The other direction (the existence of a polynomial nondeterminsitic decider implies the existence of a polynomial deterministic verifier) is much easier. Let the certificate for any e in L simply be a record of all the transitions used by the nondeterministic decider when processing e. All the verifier has to do is check that this record forms a valid path through the nondeterministic decider leading to an accept state. Since checking this doesn't require exploring all the nondeterministic possibilities, a deterministic verifier can do this with overhead of a constant multiplier over the nondeterministic decider's runtime (it only needs to check each transition against the decider's set of possible transitions, which is a constant).
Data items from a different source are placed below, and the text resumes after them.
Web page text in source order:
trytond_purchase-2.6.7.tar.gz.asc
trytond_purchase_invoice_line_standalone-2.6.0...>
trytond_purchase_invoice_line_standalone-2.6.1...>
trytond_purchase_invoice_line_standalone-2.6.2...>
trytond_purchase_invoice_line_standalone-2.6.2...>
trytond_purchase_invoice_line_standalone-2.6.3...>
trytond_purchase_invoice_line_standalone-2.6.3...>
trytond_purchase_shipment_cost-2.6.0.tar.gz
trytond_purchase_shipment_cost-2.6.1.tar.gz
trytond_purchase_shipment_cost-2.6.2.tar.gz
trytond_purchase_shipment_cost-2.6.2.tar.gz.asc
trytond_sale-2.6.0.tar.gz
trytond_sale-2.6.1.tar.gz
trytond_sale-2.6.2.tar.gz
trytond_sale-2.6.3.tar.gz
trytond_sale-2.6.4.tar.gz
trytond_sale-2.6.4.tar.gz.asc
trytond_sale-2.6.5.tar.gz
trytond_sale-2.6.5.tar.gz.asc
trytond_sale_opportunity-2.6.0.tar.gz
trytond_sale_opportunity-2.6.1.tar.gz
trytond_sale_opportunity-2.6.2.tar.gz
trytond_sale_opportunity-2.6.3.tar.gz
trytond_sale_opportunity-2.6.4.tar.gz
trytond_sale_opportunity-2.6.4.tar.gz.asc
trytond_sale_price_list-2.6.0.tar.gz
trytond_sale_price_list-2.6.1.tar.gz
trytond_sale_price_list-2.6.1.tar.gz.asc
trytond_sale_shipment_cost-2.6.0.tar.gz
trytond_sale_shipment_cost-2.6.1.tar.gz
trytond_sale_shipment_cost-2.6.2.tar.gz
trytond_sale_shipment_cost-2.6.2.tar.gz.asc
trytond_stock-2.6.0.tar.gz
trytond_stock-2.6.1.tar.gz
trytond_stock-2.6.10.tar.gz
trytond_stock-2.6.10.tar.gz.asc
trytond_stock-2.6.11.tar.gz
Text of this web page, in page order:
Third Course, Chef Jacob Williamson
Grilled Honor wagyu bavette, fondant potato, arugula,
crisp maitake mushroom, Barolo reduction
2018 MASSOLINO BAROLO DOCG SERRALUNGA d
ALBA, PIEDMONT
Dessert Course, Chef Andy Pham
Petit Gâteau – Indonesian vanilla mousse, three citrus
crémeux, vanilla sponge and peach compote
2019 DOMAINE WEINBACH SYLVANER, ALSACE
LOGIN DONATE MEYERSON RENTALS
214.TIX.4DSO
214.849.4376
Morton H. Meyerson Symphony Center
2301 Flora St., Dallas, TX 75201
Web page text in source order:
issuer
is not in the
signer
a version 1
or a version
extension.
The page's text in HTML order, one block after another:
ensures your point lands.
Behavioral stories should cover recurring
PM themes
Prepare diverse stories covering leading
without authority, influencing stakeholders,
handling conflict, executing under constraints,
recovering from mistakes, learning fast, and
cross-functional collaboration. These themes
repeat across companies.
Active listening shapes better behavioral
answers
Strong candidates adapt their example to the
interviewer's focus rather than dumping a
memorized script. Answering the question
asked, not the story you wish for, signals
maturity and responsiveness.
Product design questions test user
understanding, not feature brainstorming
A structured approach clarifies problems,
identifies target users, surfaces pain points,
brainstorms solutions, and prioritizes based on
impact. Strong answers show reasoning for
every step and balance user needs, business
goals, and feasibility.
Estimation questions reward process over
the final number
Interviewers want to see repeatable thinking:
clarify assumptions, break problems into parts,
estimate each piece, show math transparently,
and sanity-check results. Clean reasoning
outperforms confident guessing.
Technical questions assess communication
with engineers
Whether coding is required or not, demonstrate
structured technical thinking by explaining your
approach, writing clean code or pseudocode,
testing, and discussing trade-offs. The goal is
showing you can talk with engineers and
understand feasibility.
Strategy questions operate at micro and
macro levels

I've answered a slightly weaker question than you asked, however. I've only shown that you can come up with a decider for verifiers with a polynomial runtime bound (although similar reasoning applies to exponential bounds, and most other functions that actually get used very often when talking about big-oh complexity). I also haven't shown that a verifier with runtime in O(f(n)) implies the existence of a decider with runtime in O(f(n)), even for polynomial f; all I've shown is that if the runtime bound of the verifier is a polynomial then the runtime bound of the decider is still a polynomial; it might be larger one. I don't actually know whether a verifier always implies a decider with the same runtime bound; I'd welcome an addition from someone who knows for sure either way.

Answer 2

Just a quick hint on how you can build the guess part of the non-deterministic solver, given a deterministic verifier (using ASCII art :)

         +----------------------+     +-----------------+
         |                      |     |                 |
         |               t1     V     V       t2        |
  [q2: write 0 on the ]<====[q1: START STATE]====>[q3: write 1 on the ]
  [certificate tape   ]           ||              [certificate tape   ]
                                  ||t3 
                                  \/ 
                       [q4: first state of the]
                       [deterministic verifier]
                            ........

Where t1,t2,t3 transitions (====>) represent nondeterministic choices

Using another informal notation:

1. nondeterministically pick one of the following steps:
   1.1. append a 0 to the certificate tape, and goto 1.
   1.2. append a 1 to the certificate tape, and goto 1.
   1.3. goto 2.
2. run the deterministic verifier using the input x and the certificate y as inputs

EDIT: (some clarifications)

1) for a Nondeterministic Turing machine (NDTM) there are infinite computations, one for each possible guessed string; some of them will halt on the accept state $q_Y$, some will halt on the reject state $q_N$, some will run forever;

2) a string $x$ is accepted by a Nondeterministic Turing machine if at least one of its computations halts on the accepting state $q_Y$;

3) a language $L_M$ recognized by a NDTM $M$ is the set of $x$ accepted by $M$;

4) the definition of time complexity for a Nondeterministic Turing Machine $M$ is slightly different from the definition of time complexity for a Deterministic Turing Machine:

$T_M(n) = max ( \{1\} \cup \{ m \; : \; $ there is an $x \in L_M$ such that $|x|=n$ and $M$ accepts $x$ in $m$ steps $\})$

The time complexity of a NDTM depends (by definition) only on the length of accepting computations.

See Garey&Johnson, "Computers and Intractability"

Answer 3

A non-deterministic Turing machine program $\mathcal{M}$ solves problems in two stages: (1) guess a candidate solution (certificate), (2) check that the guess is a solution. If it takes $\mathcal{O}(f(n))$ time to solve the problem, then the length of the certificate should be $\mathcal{O}(f(n))$ because you have to look at every bit of the certificate to validate it (if it's too long, just looking at it will take time that cannot be bounded by a function in $\mathcal{O}(f(n))$).

For the second part of your question, if a deterministic algorithm solves a problem in $\mathcal{O}(f(n))$ time, then you can use that same algorithm in the checking stage of the non-deterministic algorithm and ignore the guessing stage (don't look at the guessed solution).